I'm new to regular expressions in C++ and was wondering if anyone could tell me what I'm doing wrong here, i'm trying to make a regular expression match a html element, using the code i have i can make it match in all cases except where there is whitespace separating the content from the tags

string opening_tag = "(<[[:alpha:]]+>)";   
string content = "([\\w ]*)";   // zero or more characters or spaces
string closing_tag = "(</[[:alpha:]]+>)";
string html_element = opening_tag + content + closing_tag;

regex r(html_element);

string s;
while (cin >> s)
{
    if (regex_match(s, r))
    {
        cout << "matched" << endl;
    }
}
Etheryte
  • 24,589
  • 11
  • 71
  • 116

1 Answers1

2

Introduction

Your problem is actually not related to the regular-expression itself, but to how you are reading your data.


Explanation

When using operator>> you are effictively reading "word" by "word", since the operator will read as many characters as it can find, until it hits a whitespace (whitespaces are ignored by operator>>).

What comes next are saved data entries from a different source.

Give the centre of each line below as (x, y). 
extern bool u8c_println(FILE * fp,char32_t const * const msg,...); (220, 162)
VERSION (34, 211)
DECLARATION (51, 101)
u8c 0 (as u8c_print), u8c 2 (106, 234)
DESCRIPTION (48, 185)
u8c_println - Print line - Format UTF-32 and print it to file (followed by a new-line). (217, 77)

If you'd like to read an entire line from std::cin and store it in string s, you should use std::getline, as in the below sample snippet:

while (std::getline (std::cin, s)) {
  ...
}

Note: The regular expression constructed in your snippet is legal C++, there are however implementations who don't fully support the usage of character classes such as \w. As an example, if you are using libstdc++ you must replace the usage of \w with the equivalent [_[:alnum:]], making string content = "([_[:alnum:] ]*)".

Community
  • 1
  • 1
Filip Roséen - refp
  • 62,493
  • 20
  • 150
  • 196